Python 3.12+ | Author: Anthony Faustine

Before you begin

This notebook assumes you have completed Part 5 (05-matplotlib.ipynb). If you have not, start there: this notebook rebuilds several of its charts on purpose, so the contrast between the two ways of thinking about a plot is concrete rather than abstract.

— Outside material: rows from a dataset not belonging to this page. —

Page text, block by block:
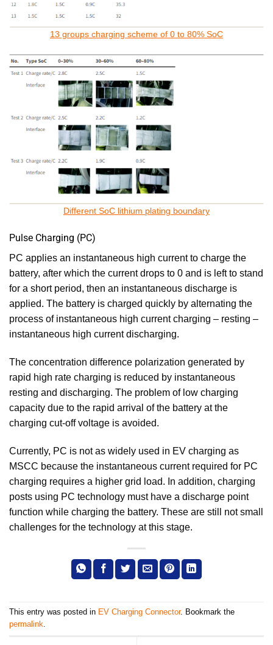
13 groups charging scheme of 0 to 80% SoC
Different SoC lithium plating boundary
Pulse Charging (PC)
PC applies an instantaneous high current to charge the
battery, after which the current drops to 0 and is left to stand
for a short period, then an instantaneous discharge is
applied. The battery is charged quickly by alternating the
process of instantaneous high current charging – resting –
instantaneous high current discharging.
The concentration difference polarization generated by
rapid high rate charging is reduced by instantaneous
resting and discharging. The problem of low charging
capacity due to the rapid arrival of the battery at the
charging cut-off voltage is avoided.
Currently, PC is not as widely used in EV charging as
MSCC because the instantaneous current required for PC
charging requires a higher grid load. In addition, charging
posts using PC technology must have a discharge point
function while charging the battery. These are still not small
challenges for the technology at this stage.
This entry was posted in EV Charging Connector. Bookmark the
permalink.

Part 5 was imperative: you told matplotlib exactly which method to call, in which order, for every piece of the chart. This part is declarative: you describe the data and the mapping you want, and the library works out how to draw it. This style is called the grammar of graphics, and lets-plot implements it in Python the way ggplot2 implements it in R. Part 7 (07-data-storytelling.ipynb) covers what makes a chart good and applies this project’s house style to both libraries.

Topic Why it matters
Declarative vs. imperative The mental model shift that makes the rest of this notebook click
ggplot + aes + geom The three pieces every lets-plot chart is built from
Mapping vs. setting The single most common mistake in any grammar of graphics
Layering Adding a statistical summary on top of raw data, declaratively
Faceting One line to replace a whole manual subplot loop
Titles, labels, and scales Communicating clearly: naming axes, renaming legends, controlling colours

Callout markers used throughout this notebook are explained on the book cover page.

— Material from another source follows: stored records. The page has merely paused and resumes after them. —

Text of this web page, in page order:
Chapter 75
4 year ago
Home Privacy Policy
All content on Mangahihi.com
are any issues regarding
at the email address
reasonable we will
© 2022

By the end of Part 6 you will be able to:

# Skill Covered in
1 Explain the difference between declarative and imperative plotting Sec. 1
2 Build a chart from ggplot(), aes(), and a geom_*() Sec. 2
3 Distinguish mapping a variable from setting a fixed value Sec. 3
4 Layer a statistical summary on top of raw data Sec. 4
5 Facet one chart into many panels instead of looping over subplots Sec. 5
6 Add titles, axis labels, and control colours with labs() and scale functions Sec. 6

0. Why Grammar of Graphics?

You have already drawn scatter plots with Matplotlib. You called ax.scatter(x, y, c=color, s=size). If you wanted a different geom, you called a different method. If you wanted a trend line, you called yet another. The plot grew by accumulating function calls, each one doing something slightly different.

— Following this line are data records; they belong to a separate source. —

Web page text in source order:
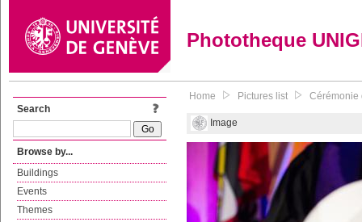
Phototheque
Search
Browse by...
Buildings
Events
Themes
Home Pictures list Cérémonie
Image
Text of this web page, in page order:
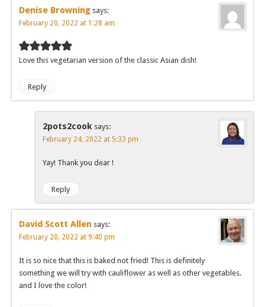
Denise Browning says:
February 20, 2022 at 1:28 am
Love this vegetarian version of the classic Asian dish!
Reply
2pots2cook says:
February 24, 2022 at 5:33 pm
Yay! Thank you dear !
Reply
David Scott Allen says:
February 20, 2022 at 9:40 pm
It is so nice that this is baked not fried! This is definitely
something we will try with cauliflower as well as other vegetables.
and I love the color!
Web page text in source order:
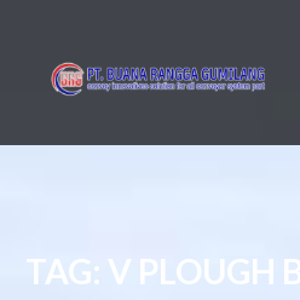
content
TAG: V PLOUGH
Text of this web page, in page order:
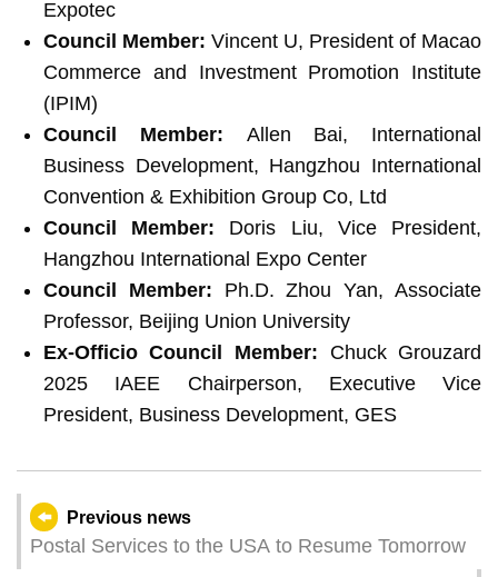
Expotec
Council Member: Vincent U, President of Macao
Commerce and Investment Promotion Institute
(IPIM)
Council Member: Allen Bai, International
Business Development, Hangzhou International
Convention & Exhibition Group Co, Ltd
Council Member: Doris Liu, Vice President,
Hangzhou International Expo Center
Council Member: Ph.D. Zhou Yan, Associate
Professor, Beijing Union University
Ex-Officio Council Member: Chuck Grouzard
2025 IAEE Chairperson, Executive Vice
President, Business Development, GES
Previous news
Postal Services to the USA to Resume Tomorrow
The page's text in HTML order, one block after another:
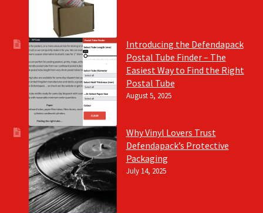
Introducing the Defendapack
Postal Tube Finder – The
Easiest Way to Find the Right
Postal Tube
August 5, 2025
Why Vinyl Lovers Trust
Defendapack’s Protective
Packaging
July 14, 2025

There is another way to think about it. A chart is not a list of drawing commands: it is a mapping from data columns to visual channels (position, colour, shape, size). State that mapping once, and the library figures out how to draw it. Add a layer (a trend line, a rug, a label) and you extend the mapping rather than calling a new drawing function. This is the Grammar of Graphics, introduced by Leland Wilkinson in 1999 and popularised by Hadley Wickham’s ggplot2 for R.

Lets-Plot (lets-plot.org) is JetBrains’ Python implementation of the same grammar. Its API mirrors ggplot2 so closely that R users can read Lets-Plot code without a translation guide. It renders to HTML in Jupyter, to PNG for reports, and (in its Pro edition) to interactive Datalore dashboards.

Alternatives that use the same grammar

Library Language Notes
ggplot2 (ggplot2.tidyverse.org) R The original; Lets-Plot mirrors it deliberately
plotnine (plotnine.org) Python ggplot2 port; similar API, Matplotlib backend
Lets-Plot (lets-plot.org) Python / Kotlin HTML-first output, fast, maintained by JetBrains
Vega-Altair (altair-viz.github.io) Python Different grammar (Vega-Lite), interactive

Already in your environment

uv add lets-plot          # for a standalone project

1. Declarative vs. Imperative

In Part 5, building a scatter plot meant calling ax.scatter() directly: you were the one deciding which function draws which shape. The grammar of graphics flips this around. You describe what the data means (this column is the x position, this column is the colour) and the library decides how to draw it. The same description works whether you add one point or one million, and stays valid even if you later change the chart type entirely.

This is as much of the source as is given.